* _What is being asked_: Quote the listing below word for word, stopping after the line that contains "pixels as [x1, y1, x2, y2]".

* _Records_:
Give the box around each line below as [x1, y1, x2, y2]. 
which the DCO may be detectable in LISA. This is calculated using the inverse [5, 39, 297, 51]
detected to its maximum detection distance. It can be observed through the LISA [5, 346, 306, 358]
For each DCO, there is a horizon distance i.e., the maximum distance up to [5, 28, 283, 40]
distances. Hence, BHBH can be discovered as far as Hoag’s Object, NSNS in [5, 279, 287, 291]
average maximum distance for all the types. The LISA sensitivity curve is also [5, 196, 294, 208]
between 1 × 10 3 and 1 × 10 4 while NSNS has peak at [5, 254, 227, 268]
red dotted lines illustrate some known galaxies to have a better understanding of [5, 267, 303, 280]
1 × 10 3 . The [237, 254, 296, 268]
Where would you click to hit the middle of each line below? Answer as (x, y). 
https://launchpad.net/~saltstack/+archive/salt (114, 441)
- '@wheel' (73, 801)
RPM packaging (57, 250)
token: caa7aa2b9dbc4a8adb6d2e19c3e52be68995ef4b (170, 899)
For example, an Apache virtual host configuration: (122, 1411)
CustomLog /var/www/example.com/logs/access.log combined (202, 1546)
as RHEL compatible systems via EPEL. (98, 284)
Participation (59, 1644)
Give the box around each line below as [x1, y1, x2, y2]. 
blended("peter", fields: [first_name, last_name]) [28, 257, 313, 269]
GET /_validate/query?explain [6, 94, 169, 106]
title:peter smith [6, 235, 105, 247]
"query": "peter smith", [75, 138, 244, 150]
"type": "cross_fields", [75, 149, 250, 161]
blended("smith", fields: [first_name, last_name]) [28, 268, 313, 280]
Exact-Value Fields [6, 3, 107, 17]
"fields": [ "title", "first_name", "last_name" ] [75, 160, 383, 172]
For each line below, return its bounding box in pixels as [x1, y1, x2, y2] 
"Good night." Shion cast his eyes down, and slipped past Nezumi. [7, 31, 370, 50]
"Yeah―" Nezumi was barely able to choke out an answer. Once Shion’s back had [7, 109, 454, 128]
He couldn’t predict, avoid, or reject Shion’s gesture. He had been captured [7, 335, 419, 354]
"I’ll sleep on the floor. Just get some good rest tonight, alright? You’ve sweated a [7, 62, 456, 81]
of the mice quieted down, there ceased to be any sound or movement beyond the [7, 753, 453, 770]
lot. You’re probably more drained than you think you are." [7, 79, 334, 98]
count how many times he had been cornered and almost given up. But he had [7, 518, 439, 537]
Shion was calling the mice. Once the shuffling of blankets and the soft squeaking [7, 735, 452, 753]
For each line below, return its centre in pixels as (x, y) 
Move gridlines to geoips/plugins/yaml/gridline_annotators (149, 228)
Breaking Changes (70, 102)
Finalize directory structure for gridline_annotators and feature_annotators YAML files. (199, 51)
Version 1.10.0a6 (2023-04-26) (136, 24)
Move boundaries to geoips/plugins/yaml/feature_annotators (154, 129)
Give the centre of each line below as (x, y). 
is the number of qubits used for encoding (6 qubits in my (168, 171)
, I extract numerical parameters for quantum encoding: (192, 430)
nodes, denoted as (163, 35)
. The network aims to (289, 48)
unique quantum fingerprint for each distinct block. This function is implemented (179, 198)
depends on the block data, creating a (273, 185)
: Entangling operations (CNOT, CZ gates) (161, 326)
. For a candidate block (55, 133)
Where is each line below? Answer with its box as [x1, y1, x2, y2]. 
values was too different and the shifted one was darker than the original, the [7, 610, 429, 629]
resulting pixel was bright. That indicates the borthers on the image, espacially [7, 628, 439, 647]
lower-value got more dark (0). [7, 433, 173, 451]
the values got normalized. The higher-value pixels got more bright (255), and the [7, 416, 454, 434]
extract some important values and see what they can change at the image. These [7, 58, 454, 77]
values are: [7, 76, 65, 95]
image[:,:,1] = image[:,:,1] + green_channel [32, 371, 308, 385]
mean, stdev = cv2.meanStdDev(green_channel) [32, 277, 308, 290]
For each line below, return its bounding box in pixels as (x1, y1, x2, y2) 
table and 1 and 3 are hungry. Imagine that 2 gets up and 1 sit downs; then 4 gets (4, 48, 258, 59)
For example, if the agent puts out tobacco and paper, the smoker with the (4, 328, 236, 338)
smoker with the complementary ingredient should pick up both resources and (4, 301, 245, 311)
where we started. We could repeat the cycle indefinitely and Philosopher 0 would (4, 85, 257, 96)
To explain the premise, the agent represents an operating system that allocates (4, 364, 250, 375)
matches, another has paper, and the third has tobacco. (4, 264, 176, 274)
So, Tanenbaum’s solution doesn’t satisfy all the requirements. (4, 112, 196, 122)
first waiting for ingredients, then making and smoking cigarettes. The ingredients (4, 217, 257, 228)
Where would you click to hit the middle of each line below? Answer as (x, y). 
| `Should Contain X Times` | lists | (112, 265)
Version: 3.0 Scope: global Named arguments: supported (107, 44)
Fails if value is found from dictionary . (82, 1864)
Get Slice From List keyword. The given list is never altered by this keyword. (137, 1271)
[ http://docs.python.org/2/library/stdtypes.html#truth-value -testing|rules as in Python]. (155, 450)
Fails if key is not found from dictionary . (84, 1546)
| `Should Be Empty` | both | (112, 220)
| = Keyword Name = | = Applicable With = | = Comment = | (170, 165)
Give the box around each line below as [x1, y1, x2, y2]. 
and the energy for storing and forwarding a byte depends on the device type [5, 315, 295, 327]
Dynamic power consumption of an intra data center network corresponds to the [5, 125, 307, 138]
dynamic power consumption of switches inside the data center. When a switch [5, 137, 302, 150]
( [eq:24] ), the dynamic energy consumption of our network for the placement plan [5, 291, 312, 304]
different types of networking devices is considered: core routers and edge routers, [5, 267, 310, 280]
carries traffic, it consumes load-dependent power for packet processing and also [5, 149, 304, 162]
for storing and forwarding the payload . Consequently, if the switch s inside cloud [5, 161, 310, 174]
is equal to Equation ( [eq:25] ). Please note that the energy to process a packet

* _Task response_:
Give the box around each line below as [x1, y1, x2, y2]. 
which the DCO may be detectable in LISA. This is calculated using the inverse [5, 39, 297, 51]
detected to its maximum detection distance. It can be observed through the LISA [5, 346, 306, 358]
For each DCO, there is a horizon distance i.e., the maximum distance up to [5, 28, 283, 40]
distances. Hence, BHBH can be discovered as far as Hoag’s Object, NSNS in [5, 279, 287, 291]
average maximum distance for all the types. The LISA sensitivity curve is also [5, 196, 294, 208]
between 1 × 10 3 and 1 × 10 4 while NSNS has peak at [5, 254, 227, 268]
red dotted lines illustrate some known galaxies to have a better understanding of [5, 267, 303, 280]
1 × 10 3 . The [237, 254, 296, 268]
Where would you click to hit the middle of each line below? Answer as (x, y). 
https://launchpad.net/~saltstack/+archive/salt (114, 441)
- '@wheel' (73, 801)
RPM packaging (57, 250)
token: caa7aa2b9dbc4a8adb6d2e19c3e52be68995ef4b (170, 899)
For example, an Apache virtual host configuration: (122, 1411)
CustomLog /var/www/example.com/logs/access.log combined (202, 1546)
as RHEL compatible systems via EPEL. (98, 284)
Participation (59, 1644)
Give the box around each line below as [x1, y1, x2, y2]. 
blended("peter", fields: [first_name, last_name]) [28, 257, 313, 269]
GET /_validate/query?explain [6, 94, 169, 106]
title:peter smith [6, 235, 105, 247]
"query": "peter smith", [75, 138, 244, 150]
"type": "cross_fields", [75, 149, 250, 161]
blended("smith", fields: [first_name, last_name]) [28, 268, 313, 280]
Exact-Value Fields [6, 3, 107, 17]
"fields": [ "title", "first_name", "last_name" ] [75, 160, 383, 172]
For each line below, return its bounding box in pixels as [x1, y1, x2, y2] 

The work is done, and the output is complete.